DATA RECORDS START

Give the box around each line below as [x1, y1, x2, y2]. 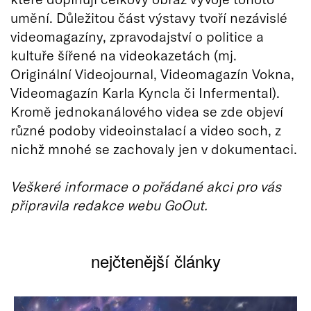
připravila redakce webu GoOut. [10, 196, 208, 213]
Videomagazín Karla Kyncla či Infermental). [10, 83, 280, 101]
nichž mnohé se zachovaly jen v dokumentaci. [10, 140, 297, 157]
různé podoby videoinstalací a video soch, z [10, 121, 281, 138]
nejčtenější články [90, 248, 221, 273]
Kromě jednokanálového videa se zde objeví [10, 102, 283, 119]
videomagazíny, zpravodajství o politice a [10, 27, 264, 44]
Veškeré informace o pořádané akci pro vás [10, 177, 281, 194]
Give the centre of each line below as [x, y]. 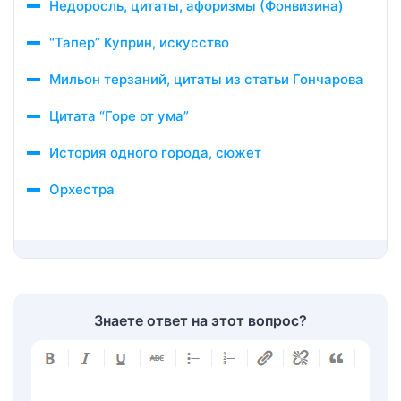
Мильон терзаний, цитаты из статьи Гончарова [206, 79]
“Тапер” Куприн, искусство [139, 43]
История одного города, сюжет [155, 153]
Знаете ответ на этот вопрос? [200, 320]
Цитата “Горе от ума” [119, 116]
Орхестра [82, 189]
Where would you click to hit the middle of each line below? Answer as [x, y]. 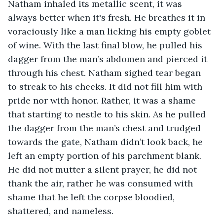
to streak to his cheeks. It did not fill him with [106, 86]
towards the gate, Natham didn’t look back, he [107, 142]
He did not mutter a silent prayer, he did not [104, 169]
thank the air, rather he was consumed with [102, 183]
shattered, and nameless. [61, 211]
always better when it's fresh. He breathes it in [108, 17]
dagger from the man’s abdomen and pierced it [109, 59]
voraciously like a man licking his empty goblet [110, 31]
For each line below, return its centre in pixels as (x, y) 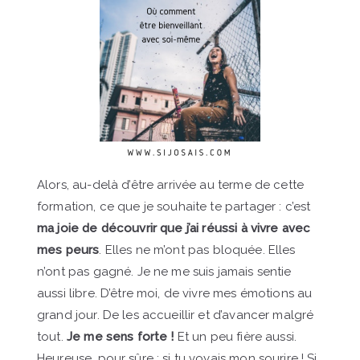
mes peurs (68, 250)
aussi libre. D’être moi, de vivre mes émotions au (175, 294)
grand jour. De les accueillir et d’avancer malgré (176, 315)
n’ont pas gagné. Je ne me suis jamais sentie (164, 272)
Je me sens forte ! (120, 337)
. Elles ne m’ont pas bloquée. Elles (197, 250)
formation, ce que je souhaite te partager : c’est (174, 207)
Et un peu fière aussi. (235, 337)
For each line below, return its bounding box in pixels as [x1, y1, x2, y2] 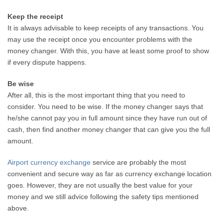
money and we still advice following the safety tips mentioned [7, 193, 199, 201]
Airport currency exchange [7, 158, 91, 167]
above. [7, 204, 29, 213]
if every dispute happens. [7, 58, 87, 67]
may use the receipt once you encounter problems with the [7, 35, 193, 44]
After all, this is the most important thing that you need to [7, 91, 186, 100]
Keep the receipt [7, 12, 64, 21]
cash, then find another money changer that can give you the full [7, 125, 211, 134]
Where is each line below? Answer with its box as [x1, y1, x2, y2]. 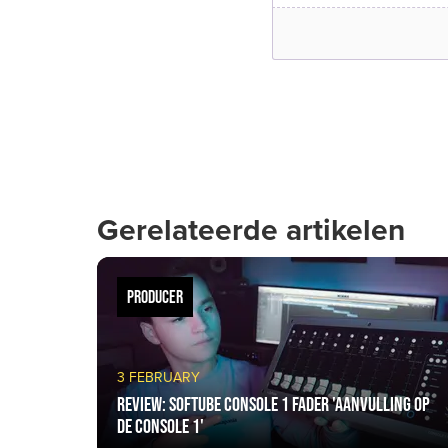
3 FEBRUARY [117, 369, 200, 386]
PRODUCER [127, 287, 183, 307]
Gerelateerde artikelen [97, 212, 405, 249]
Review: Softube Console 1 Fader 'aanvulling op [117, 393, 430, 415]
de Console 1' [117, 415, 204, 437]
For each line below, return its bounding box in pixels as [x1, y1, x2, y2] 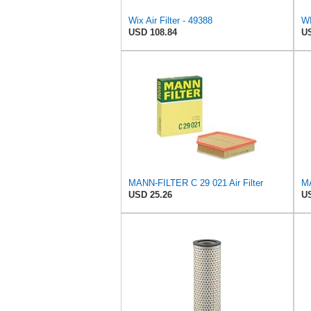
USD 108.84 [128, 26, 177, 37]
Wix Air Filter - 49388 [128, 15, 212, 26]
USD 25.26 [128, 189, 172, 200]
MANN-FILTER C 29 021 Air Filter [128, 177, 263, 188]
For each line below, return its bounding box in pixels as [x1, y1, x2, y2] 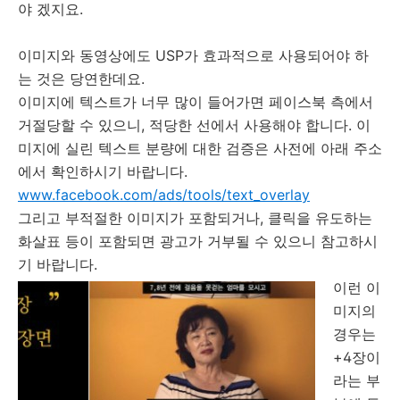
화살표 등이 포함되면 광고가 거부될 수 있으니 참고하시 [18, 232, 378, 250]
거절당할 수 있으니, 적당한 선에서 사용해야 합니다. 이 [18, 116, 371, 134]
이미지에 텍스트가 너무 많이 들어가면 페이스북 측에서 [18, 93, 373, 111]
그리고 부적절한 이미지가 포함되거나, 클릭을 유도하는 [18, 209, 372, 227]
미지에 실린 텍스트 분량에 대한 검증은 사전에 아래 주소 [18, 139, 382, 157]
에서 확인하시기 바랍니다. [18, 162, 187, 180]
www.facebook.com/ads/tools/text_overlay [18, 186, 310, 204]
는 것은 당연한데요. [18, 70, 145, 87]
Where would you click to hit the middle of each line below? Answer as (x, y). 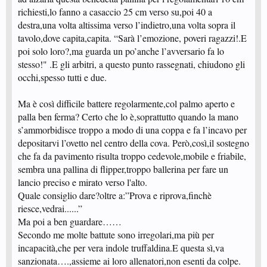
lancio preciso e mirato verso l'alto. (83, 182)
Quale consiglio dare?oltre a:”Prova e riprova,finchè (115, 195)
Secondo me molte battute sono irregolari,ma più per (116, 234)
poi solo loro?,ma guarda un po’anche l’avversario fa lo (121, 51)
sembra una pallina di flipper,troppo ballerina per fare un (123, 169)
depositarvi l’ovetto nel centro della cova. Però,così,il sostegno (133, 142)
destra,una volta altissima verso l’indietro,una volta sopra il (127, 24)
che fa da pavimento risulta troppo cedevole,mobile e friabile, (132, 156)
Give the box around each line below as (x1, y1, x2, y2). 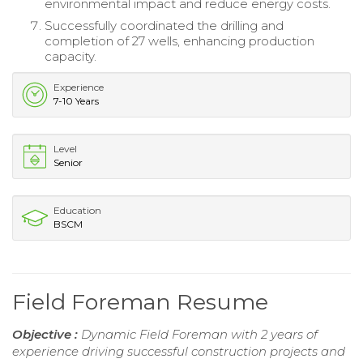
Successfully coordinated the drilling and (45, 17, 284, 33)
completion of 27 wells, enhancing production (45, 32, 314, 49)
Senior (53, 156, 83, 169)
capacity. (45, 48, 96, 64)
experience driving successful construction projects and (12, 343, 345, 359)
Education (53, 203, 101, 216)
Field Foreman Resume (12, 288, 268, 315)
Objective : (12, 326, 81, 342)
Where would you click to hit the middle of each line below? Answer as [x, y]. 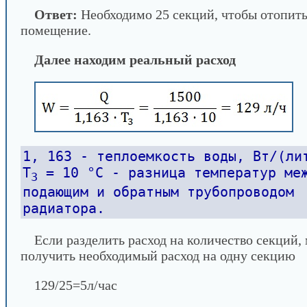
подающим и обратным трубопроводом [158, 192]
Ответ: [56, 14]
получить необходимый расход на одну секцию [158, 256]
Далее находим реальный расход [135, 60]
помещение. [56, 30]
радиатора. [64, 208]
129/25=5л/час [76, 285]
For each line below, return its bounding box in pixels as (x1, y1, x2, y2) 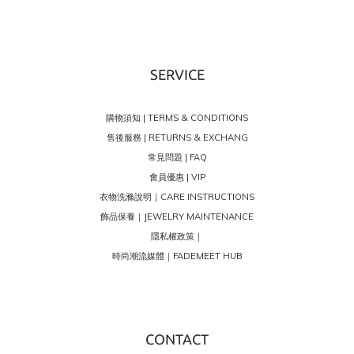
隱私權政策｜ (151, 230, 203, 242)
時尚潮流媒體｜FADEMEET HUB (111, 250, 243, 262)
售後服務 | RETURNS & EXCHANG (106, 131, 248, 143)
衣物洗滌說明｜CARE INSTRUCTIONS (100, 190, 254, 202)
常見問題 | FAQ (147, 151, 207, 163)
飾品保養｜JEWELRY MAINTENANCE (100, 210, 254, 222)
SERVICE (149, 66, 205, 82)
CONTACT (145, 330, 209, 347)
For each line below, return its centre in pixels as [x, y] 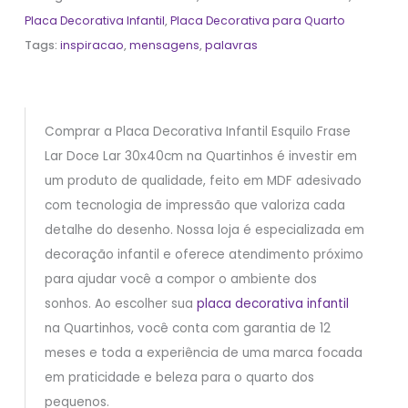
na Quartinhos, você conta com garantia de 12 [187, 329]
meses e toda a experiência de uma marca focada [203, 353]
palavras [232, 46]
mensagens [165, 46]
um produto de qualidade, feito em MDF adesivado [203, 181]
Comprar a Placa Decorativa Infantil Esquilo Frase [197, 132]
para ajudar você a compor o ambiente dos [180, 280]
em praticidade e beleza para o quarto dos [179, 378]
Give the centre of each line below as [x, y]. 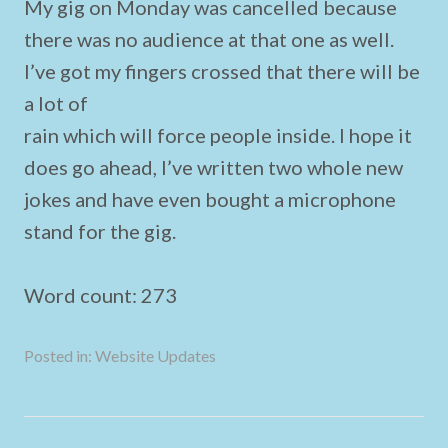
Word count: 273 [100, 295]
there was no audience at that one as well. [209, 39]
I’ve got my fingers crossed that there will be [222, 71]
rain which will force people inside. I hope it [218, 135]
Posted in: [59, 355]
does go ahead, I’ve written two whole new [213, 167]
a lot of [56, 103]
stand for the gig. [100, 231]
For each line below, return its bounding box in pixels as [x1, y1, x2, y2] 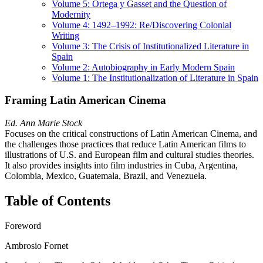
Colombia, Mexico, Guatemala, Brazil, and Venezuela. [5, 171, 207, 181]
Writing [52, 30, 79, 41]
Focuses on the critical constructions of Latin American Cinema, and [5, 129, 257, 139]
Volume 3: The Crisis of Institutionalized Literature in [52, 41, 249, 51]
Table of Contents [5, 193, 110, 209]
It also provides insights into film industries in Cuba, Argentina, [5, 160, 238, 171]
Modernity [52, 9, 90, 19]
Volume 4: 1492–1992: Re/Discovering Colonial [52, 19, 231, 30]
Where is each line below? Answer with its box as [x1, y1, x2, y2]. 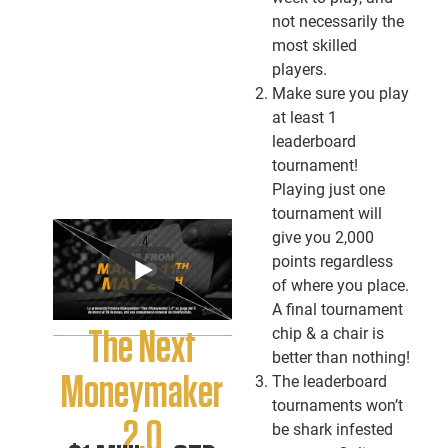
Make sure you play [271, 84, 409, 103]
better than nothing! [271, 348, 410, 367]
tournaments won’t [271, 396, 403, 415]
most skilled [271, 36, 357, 55]
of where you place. [271, 276, 409, 295]
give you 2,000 [271, 228, 374, 247]
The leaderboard [271, 372, 387, 391]
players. [271, 60, 327, 79]

DATA RECORDS END

ACTION ITEM: Only one stretch of the entries above is wanted: the lines from the one containing "Word count: 273 [100, 295]" through the one containing "does go ahead, I’ve". Please reproduce it exactly.

REPLY:
Word count: 273 [100, 295]
there was no audience at that one as well. [209, 39]
I’ve got my fingers crossed that there will be [222, 71]
rain which will force people inside. I hope it [218, 135]
Posted in: [59, 355]
does go ahead, I’ve written two whole new [213, 167]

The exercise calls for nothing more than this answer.